BEGIN The data
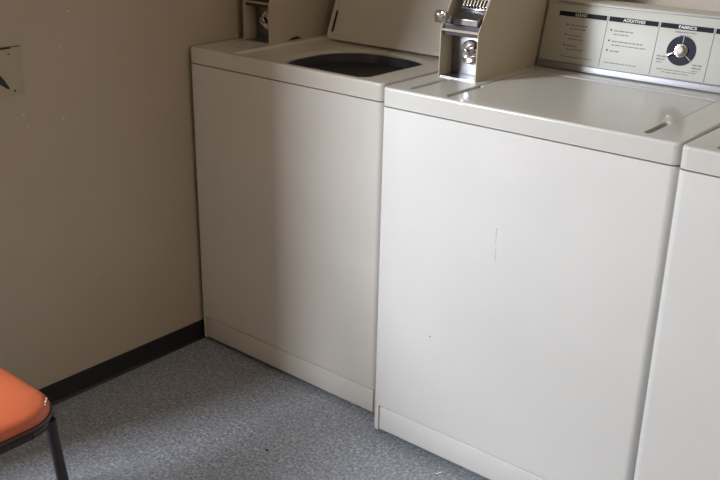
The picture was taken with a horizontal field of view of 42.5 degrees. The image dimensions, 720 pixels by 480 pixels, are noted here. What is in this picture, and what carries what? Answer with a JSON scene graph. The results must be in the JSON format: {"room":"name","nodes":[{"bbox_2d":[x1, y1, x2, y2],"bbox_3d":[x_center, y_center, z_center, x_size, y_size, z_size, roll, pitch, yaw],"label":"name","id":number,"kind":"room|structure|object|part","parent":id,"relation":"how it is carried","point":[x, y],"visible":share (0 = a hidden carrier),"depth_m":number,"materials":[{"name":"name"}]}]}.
{"room":"laundry","nodes":[
{"label":"laundry","id":0,"kind":"room"},
{"bbox_2d":[0,0,243,389],"bbox_3d":[-0.748,-0.863,2.177,0.100,2.700,1.965,18,27,37],"label":"wall","id":1,"kind":"structure","parent":0,"point":[100,254],"depth_m":2.46,"materials":[{"name":"paint"}]},
{"bbox_2d":[0,46,24,97],"bbox_3d":[-0.828,-0.397,2.184,0.003,0.115,0.072,18,27,37],"label":"blank wall plate","id":2,"kind":"object","parent":1,"relation":"attached to","point":[11,71],"visible":1,"depth_m":2.19,"materials":[{"name":"beige paint"}]},
{"bbox_2d":[39,319,207,405],"bbox_3d":[-0.729,0.377,2.630,0.008,0.062,1.965,18,27,37],"label":"baseboard","id":3,"kind":"structure","parent":1,"relation":"attached to","point":[62,390],"depth_m":2.68,"materials":[{"name":"black plastic"}]},
{"bbox_2d":[0,336,489,479],"bbox_3d":[-0.060,0.944,1.393,7.300,0.060,3.365,18,27,37],"label":"floor","id":4,"kind":"structure","parent":0,"point":[207,408],"depth_m":2.42,"materials":[{"name":"carpet"}]},
{"bbox_2d":[0,367,68,479],"bbox_3d":[-0.854,0.355,1.690,0.509,0.790,0.447,18,27,37],"label":"chair","id":5,"kind":"object","parent":4,"relation":"on","point":[26,413],"visible":1,"depth_m":1.68,"materials":[{"name":"orange plastic"}]},
{"bbox_3d":[-0.842,0.310,1.663,0.430,0.039,0.438,18,27,37],"label":"seat","id":6,"kind":"part","parent":5,"relation":"part of","materials":[{"name":"orange plastic"}]},
{"bbox_3d":[-0.842,0.338,1.673,0.428,0.019,0.439,18,27,37],"label":"seat frame","id":7,"kind":"part","parent":5,"relation":"part of","materials":[{"name":"grey metal"}]},
{"bbox_3d":[-0.554,0.522,1.767,0.057,0.411,0.021,9,23,19],"label":"leg","id":8,"kind":"part","parent":5,"relation":"part of","materials":[{"name":"grey metal"}]},
{"bbox_2d":[191,0,450,412],"bbox_3d":[-0.024,-0.274,2.676,0.696,1.259,0.600,18,27,36],"label":"washing machine","id":9,"kind":"object","parent":4,"relation":"on","point":[289,113],"visible":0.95,"depth_m":2.52,"materials":[{"name":"white metal"}]},
{"bbox_3d":[-0.280,-0.575,2.667,0.099,0.002,0.047,18,27,36],"label":"vault sill","id":10,"kind":"part","parent":9,"relation":"part of","materials":[{"name":"beige metal"}]},
{"bbox_3d":[-0.263,-0.628,2.667,0.099,0.097,0.003,18,27,36],"label":"vault door","id":11,"kind":"part","parent":9,"relation":"part of","materials":[{"name":"silver metal"}]},
{"bbox_3d":[-0.218,0.350,2.673,0.661,0.066,0.004,18,27,36],"label":"toe panel","id":12,"kind":"part","parent":9,"relation":"part of","materials":[{"name":"beige metal"}]},
{"bbox_3d":[0.127,-0.721,2.588,0.460,0.380,0.011,18,5,36],"label":"lid","id":13,"kind":"part","parent":9,"relation":"part of","materials":[{"name":"metal"}]},
{"bbox_2d":[374,0,719,479],"bbox_3d":[0.499,-0.057,2.215,0.700,1.217,0.600,18,27,35],"label":"washing machine","id":14,"kind":"object","parent":4,"relation":"on","point":[530,180],"visible":0.97,"depth_m":2.04,"materials":[{"name":"white metal"}]},
{"bbox_3d":[0.213,-0.521,2.145,0.028,0.030,0.123,18,27,35],"label":"push handle","id":15,"kind":"part","parent":14,"relation":"part of","materials":[{"name":"silver metal"}]},
{"bbox_3d":[0.242,-0.386,2.190,0.099,0.002,0.047,18,27,35],"label":"vault sill","id":16,"kind":"part","parent":14,"relation":"part of","materials":[{"name":"metal"}]},
{"bbox_3d":[0.308,0.538,2.198,0.661,0.067,0.005,18,27,35],"label":"toe panel","id":17,"kind":"part","parent":14,"relation":"part of","materials":[{"name":"white metal"}]},
{"bbox_3d":[0.259,-0.439,2.191,0.099,0.097,0.003,18,27,35],"label":"vault door","id":18,"kind":"part","parent":14,"relation":"part of","materials":[{"name":"silver metal"}]},
{"bbox_3d":[0.279,-0.574,2.140,0.074,0.080,0.051,18,27,35],"label":"coin plate","id":19,"kind":"part","parent":14,"relation":"part of","materials":[{"name":"silver metal"}]},
{"bbox_2d":[570,24,587,30],"bbox_3d":[0.535,-0.519,2.266,0.046,0.011,0.001,18,14,35],"label":"print","id":20,"kind":"object","parent":14,"relation":"attached to","point":[571,24],"depth_m":2.27},
{"bbox_3d":[0.480,-0.302,2.016,0.460,0.011,0.380,18,27,35],"label":"lid","id":21,"kind":"part","parent":14,"relation":"part of","materials":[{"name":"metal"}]},
{"bbox_2d":[613,30,632,36],"bbox_3d":[0.625,-0.490,2.199,0.048,0.011,0.001,18,14,35],"label":"print","id":22,"kind":"object","parent":14,"relation":"attached to","point":[614,30],"depth_m":2.20},
{"bbox_2d":[611,41,644,49],"bbox_3d":[0.635,-0.461,2.193,0.086,0.011,0.001,18,14,35],"label":"print","id":23,"kind":"object","parent":14,"relation":"attached to","point":[612,41],"depth_m":2.19},
{"bbox_3d":[0.662,-0.382,2.180,0.552,0.018,0.005,18,14,35],"label":"moulding","id":24,"kind":"part","parent":14,"relation":"part of","materials":[{"name":"silver metal"}]},
{"bbox_3d":[0.674,-0.456,2.166,0.542,0.138,0.002,18,14,35],"label":"panel","id":25,"kind":"part","parent":14,"relation":"part of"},
{"bbox_3d":[0.696,-0.526,2.142,0.520,0.003,0.006,18,14,35],"label":"moulding","id":26,"kind":"part","parent":14,"relation":"part of","materials":[{"name":"beige metal"}]},
{"bbox_2d":[656,68,694,75],"bbox_3d":[0.725,-0.386,2.130,0.092,0.008,0.001,18,14,35],"label":"print","id":27,"kind":"object","parent":14,"relation":"on","point":[656,68],"depth_m":2.13},
{"bbox_3d":[0.730,-0.432,2.112,0.032,0.032,0.015,18,14,35],"label":"dial knob","id":28,"kind":"part","parent":14,"relation":"part of","materials":[{"name":"silver metal"}]},
{"bbox_3d":[0.735,-0.432,2.119,0.067,0.067,0.002,18,14,35],"label":"dial plate","id":29,"kind":"part","parent":14,"relation":"part of","materials":[{"name":"plastic"}]},
{"bbox_2d":[691,64,701,71],"bbox_3d":[0.763,-0.389,2.101,0.022,0.016,0.001,18,14,35],"label":"print","id":30,"kind":"object","parent":14,"relation":"attached to","point":[692,64],"depth_m":2.10},
{"bbox_2d":[634,128,719,479],"bbox_3d":[1.031,0.120,1.792,0.692,1.211,0.600,18,27,37],"label":"washing machine","id":31,"kind":"object","parent":4,"relation":"on","point":[680,433],"visible":1,"depth_m":1.77,"materials":[{"name":"white metal"}]},
{"bbox_2d":[612,0,719,11],"bbox_3d":[1.841,-0.510,1.402,5.146,2.700,0.100,18,27,37],"label":"wall","id":32,"kind":"structure","parent":0,"point":[709,5],"depth_m":2.26,"materials":[{"name":"paint"}]}
]}

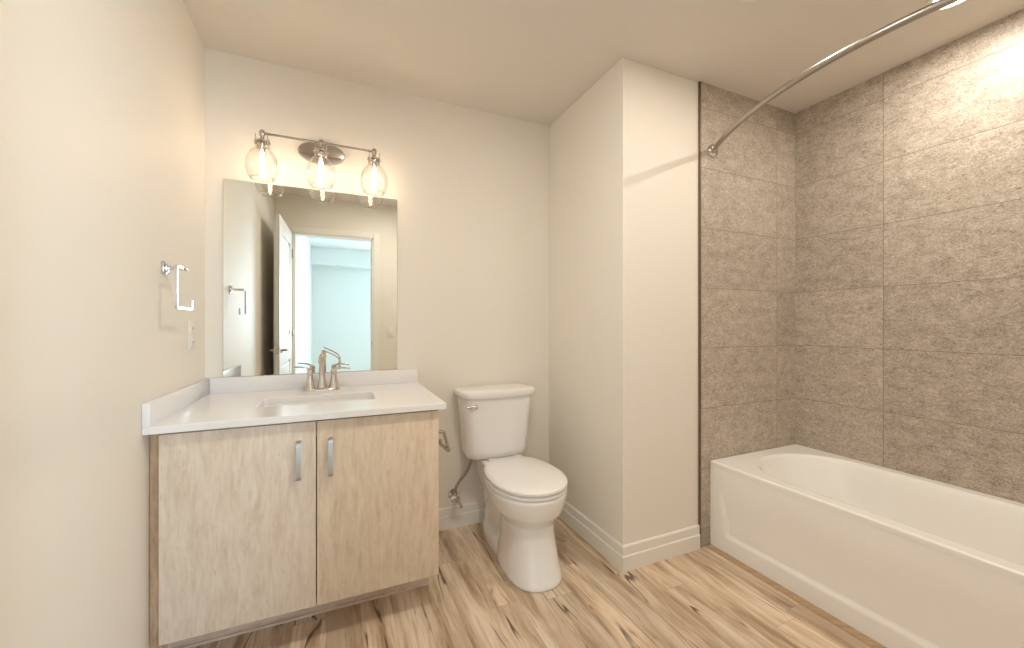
END The data
_How to complete this task_.
From the records above, pull every line that carries the word "door".

_Response_.
{"bbox_3d":[-0.263,-0.628,2.667,0.099,0.097,0.003,18,27,36],"label":"vault door","id":11,"kind":"part","parent":9,"relation":"part of","materials":[{"name":"silver metal"}]},
{"bbox_3d":[0.259,-0.439,2.191,0.099,0.097,0.003,18,27,35],"label":"vault door","id":18,"kind":"part","parent":14,"relation":"part of","materials":[{"name":"silver metal"}]},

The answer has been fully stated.